> _WHAT YOU HAVE TO DO_: Only the lines below from the one containing "zlib-dev (39, 323, 70, 334)" to the one containing "This data set" should be repeated, both included and unchanged.

> _GIVEN DATA_:
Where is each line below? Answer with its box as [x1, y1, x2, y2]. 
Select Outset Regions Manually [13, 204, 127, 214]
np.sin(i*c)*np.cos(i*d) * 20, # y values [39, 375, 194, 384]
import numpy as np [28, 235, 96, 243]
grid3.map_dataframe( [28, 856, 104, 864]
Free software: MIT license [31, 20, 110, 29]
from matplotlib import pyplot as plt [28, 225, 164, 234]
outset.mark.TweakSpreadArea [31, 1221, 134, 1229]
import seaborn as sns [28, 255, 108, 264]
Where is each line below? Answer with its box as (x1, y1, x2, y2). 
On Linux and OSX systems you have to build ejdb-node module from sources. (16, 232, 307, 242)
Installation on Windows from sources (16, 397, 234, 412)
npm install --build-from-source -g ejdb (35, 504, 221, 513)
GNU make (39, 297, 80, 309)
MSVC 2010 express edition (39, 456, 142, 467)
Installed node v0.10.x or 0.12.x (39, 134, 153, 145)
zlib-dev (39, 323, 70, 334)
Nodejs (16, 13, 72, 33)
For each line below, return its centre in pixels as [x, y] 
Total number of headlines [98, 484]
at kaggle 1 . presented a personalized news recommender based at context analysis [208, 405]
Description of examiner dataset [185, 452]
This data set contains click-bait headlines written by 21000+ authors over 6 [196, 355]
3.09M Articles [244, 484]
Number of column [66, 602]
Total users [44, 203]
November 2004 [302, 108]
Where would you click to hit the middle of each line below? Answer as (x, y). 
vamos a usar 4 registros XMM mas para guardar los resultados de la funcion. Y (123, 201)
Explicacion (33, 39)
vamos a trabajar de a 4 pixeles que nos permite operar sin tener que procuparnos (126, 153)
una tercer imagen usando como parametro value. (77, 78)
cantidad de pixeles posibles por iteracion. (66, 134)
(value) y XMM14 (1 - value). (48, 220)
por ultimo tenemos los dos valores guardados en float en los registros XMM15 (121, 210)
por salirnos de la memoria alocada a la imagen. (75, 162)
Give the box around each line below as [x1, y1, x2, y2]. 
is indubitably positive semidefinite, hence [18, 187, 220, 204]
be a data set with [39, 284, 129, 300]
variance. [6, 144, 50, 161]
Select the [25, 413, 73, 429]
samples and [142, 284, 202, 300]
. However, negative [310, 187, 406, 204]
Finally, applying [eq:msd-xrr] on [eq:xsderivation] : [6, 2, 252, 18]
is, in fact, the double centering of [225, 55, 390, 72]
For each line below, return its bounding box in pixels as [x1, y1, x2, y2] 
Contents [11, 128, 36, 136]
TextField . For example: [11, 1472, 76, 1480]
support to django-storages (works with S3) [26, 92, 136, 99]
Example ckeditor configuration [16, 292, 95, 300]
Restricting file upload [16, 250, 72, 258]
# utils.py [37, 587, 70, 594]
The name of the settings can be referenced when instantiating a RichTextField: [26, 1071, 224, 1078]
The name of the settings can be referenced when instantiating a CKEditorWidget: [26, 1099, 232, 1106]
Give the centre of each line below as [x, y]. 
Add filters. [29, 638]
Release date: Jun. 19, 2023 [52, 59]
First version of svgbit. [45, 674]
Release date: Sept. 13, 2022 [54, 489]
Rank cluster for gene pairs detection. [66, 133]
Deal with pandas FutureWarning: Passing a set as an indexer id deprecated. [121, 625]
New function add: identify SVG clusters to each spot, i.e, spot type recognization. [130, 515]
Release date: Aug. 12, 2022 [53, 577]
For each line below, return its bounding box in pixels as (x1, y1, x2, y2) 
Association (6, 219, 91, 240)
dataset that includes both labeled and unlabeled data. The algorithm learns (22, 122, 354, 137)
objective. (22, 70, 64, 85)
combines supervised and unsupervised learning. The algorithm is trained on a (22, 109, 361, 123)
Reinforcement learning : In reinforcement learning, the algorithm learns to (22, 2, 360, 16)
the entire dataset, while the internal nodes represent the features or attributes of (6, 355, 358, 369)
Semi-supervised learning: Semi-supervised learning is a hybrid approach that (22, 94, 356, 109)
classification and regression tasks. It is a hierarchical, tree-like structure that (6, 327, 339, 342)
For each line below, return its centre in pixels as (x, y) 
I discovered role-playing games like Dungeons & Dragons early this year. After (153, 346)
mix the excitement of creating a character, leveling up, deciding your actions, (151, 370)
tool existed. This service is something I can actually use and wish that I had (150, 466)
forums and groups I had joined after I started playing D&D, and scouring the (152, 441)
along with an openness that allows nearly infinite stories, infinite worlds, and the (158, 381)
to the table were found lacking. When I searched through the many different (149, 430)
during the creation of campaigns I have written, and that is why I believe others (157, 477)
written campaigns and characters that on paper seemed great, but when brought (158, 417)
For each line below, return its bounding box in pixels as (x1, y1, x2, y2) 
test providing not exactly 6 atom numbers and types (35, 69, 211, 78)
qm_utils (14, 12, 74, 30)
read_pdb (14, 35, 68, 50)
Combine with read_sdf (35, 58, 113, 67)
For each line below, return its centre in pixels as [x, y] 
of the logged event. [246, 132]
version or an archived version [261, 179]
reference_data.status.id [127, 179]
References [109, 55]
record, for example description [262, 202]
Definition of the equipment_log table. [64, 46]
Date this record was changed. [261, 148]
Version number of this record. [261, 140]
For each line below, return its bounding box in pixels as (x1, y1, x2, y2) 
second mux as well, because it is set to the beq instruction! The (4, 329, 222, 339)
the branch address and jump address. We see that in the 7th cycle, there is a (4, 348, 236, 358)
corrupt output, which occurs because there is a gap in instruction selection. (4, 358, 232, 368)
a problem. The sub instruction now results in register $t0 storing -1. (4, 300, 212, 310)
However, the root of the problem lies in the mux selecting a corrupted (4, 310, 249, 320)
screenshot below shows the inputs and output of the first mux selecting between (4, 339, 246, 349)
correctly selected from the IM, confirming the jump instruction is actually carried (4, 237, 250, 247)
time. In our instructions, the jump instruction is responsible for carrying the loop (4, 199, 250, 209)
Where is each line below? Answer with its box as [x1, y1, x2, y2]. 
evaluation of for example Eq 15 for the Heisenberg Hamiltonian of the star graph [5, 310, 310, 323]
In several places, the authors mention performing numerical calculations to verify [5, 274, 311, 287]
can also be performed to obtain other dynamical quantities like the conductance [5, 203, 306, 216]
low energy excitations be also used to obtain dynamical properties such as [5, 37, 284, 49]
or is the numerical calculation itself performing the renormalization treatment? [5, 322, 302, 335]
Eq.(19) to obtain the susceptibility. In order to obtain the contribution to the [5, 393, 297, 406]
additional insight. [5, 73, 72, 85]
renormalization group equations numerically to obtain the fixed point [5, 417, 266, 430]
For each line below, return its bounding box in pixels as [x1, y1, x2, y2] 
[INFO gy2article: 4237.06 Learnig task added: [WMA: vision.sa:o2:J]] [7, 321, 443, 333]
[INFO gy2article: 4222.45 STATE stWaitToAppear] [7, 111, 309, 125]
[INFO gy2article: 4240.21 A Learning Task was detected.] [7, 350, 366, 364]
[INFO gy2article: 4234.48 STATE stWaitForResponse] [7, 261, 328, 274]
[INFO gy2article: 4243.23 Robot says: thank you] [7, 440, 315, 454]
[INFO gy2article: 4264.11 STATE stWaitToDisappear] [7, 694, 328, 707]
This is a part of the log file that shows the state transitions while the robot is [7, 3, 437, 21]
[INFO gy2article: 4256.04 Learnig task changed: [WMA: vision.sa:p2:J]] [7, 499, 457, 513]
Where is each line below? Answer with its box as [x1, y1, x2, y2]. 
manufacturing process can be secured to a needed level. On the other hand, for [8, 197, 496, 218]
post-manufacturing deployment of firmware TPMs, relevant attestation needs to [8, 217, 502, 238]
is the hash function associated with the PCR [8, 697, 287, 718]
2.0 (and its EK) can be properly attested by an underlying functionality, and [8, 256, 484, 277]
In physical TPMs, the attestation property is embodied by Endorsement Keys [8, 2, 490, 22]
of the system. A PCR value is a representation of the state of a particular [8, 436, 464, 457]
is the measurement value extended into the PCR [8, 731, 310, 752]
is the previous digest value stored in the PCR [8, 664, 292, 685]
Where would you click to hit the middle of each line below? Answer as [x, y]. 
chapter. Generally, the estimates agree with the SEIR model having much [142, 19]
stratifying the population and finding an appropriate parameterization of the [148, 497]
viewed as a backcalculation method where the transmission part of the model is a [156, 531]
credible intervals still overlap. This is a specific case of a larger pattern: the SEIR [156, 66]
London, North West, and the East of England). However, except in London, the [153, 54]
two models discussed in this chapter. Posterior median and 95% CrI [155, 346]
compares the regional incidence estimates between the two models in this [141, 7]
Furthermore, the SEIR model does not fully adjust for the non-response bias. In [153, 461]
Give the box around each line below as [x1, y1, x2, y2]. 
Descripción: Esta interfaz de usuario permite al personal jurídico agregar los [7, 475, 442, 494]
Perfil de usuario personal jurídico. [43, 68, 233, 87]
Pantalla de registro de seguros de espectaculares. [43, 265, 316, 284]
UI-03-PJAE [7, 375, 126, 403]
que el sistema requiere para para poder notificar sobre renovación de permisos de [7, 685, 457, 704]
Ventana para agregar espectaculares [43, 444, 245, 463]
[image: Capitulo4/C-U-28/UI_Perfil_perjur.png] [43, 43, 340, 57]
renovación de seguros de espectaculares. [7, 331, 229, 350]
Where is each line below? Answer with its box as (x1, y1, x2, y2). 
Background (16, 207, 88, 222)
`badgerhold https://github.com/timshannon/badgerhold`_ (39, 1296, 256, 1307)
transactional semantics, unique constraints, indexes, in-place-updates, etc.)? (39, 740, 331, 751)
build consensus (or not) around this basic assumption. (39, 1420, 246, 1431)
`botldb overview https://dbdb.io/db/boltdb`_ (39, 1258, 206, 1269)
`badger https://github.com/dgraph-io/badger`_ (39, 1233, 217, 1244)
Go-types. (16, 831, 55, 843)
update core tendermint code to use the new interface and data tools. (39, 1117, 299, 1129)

> _TASK RESPONSE_:
zlib-dev (39, 323, 70, 334)
Nodejs (16, 13, 72, 33)
For each line below, return its centre in pixels as [x, y] 
Total number of headlines [98, 484]
at kaggle 1 . presented a personalized news recommender based at context analysis [208, 405]
Description of examiner dataset [185, 452]
This data set contains click-bait headlines written by 21000+ authors over 6 [196, 355]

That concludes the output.